→ TASK ITEM:
Output the lines from the one holding "Web page text" to the end of the entries that follow, exactly and only those, minus any pictures.
=======
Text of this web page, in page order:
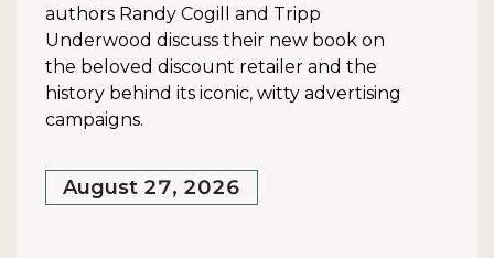
authors Randy Cogill and Tripp
Underwood discuss their new book on
the beloved discount retailer and the
history behind its iconic, witty advertising
campaigns.
August 27, 2026
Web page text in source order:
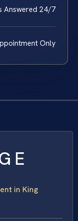
Answered 24/7
Only
in King
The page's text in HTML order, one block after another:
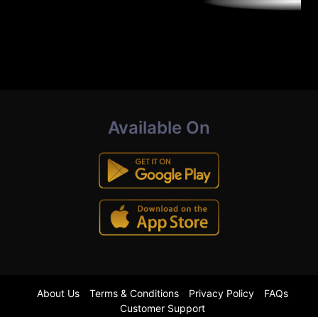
=======
→ ANSWER TO THE PROBLEM:
Web page text in source order:
Answered 24/7
Only
in King
The page's text in HTML order, one block after another:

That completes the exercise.